2190 personas han sido asesinadas en Medellín desde el 1 de enero de 2016, cuando se posesionó la actual alcaldía de Federico Gutiérrez. Aunque las autoridades aseguran que en su mayoría son producto de la lucha entre combos criminales, en esta guerra caen inocentes que son vendidos como victimarios. Lo cierto es que todos son víctimas.
POR DANIEL RIVERA | 30 AGOSTO 2019
Se llamaban Jaime Andrés Manco, Andrés Felipe Vélez y Santiago Urrego, tenían veintitrés, veintiuno y dieciocho años. Fueron asesinados el 18 de septiembre de 2018, después de haber sido secuestrados en Belencito Corazón, el barrio de la Comuna 13, adonde había llegado por invitación de Manco, que iba a recoger una ropa en casa de su madre. Cuando ella lo vio le dijo que se fuera rápido, que lo iban a matar. Manco se montó en el taxi en el que lo esperaban sus amigos, habían prometido regresar pronto a Belén las Violetas, donde vivían, pues querían ver la telenovela “El señor de los cielos”.
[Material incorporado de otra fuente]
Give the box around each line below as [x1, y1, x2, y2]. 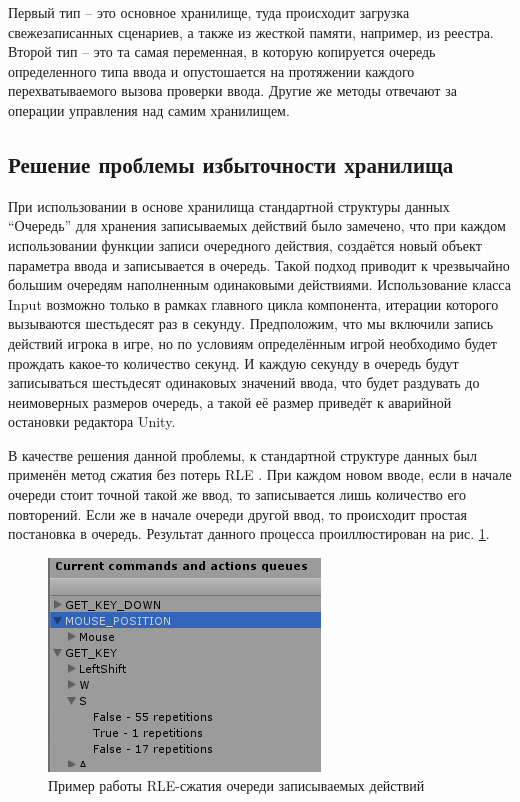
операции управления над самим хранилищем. [8, 99, 290, 120]
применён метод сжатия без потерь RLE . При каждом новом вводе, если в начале [8, 464, 512, 485]
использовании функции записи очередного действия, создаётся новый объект [8, 234, 482, 255]
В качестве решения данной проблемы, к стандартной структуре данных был [8, 444, 477, 465]
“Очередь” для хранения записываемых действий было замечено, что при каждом [8, 215, 506, 236]
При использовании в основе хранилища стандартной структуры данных [8, 195, 450, 216]
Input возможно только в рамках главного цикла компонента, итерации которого [8, 293, 499, 314]
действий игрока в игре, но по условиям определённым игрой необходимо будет [8, 332, 497, 353]

Pocas cuadras después, un grupo de muchachos detuvo el taxi en el que se movían, los bajaron y les anunciaron que estaban detenidos. Vélez los increpó: “Parceros, si me van a matar, me matan aquí”. Como si piedras, no escucharon. Los obligaron a caminar por calles estrechas, los amarraron y los golpearon hasta llevarlos a una casa abandonada en El Morro, donde los esperaban con licor y algunas drogas duras. Los pandilleros querían engañarlos, relajarlos, soltarles la lengua, sin embargo ya habían recibido la orden de desaparecer a los tres muchachos.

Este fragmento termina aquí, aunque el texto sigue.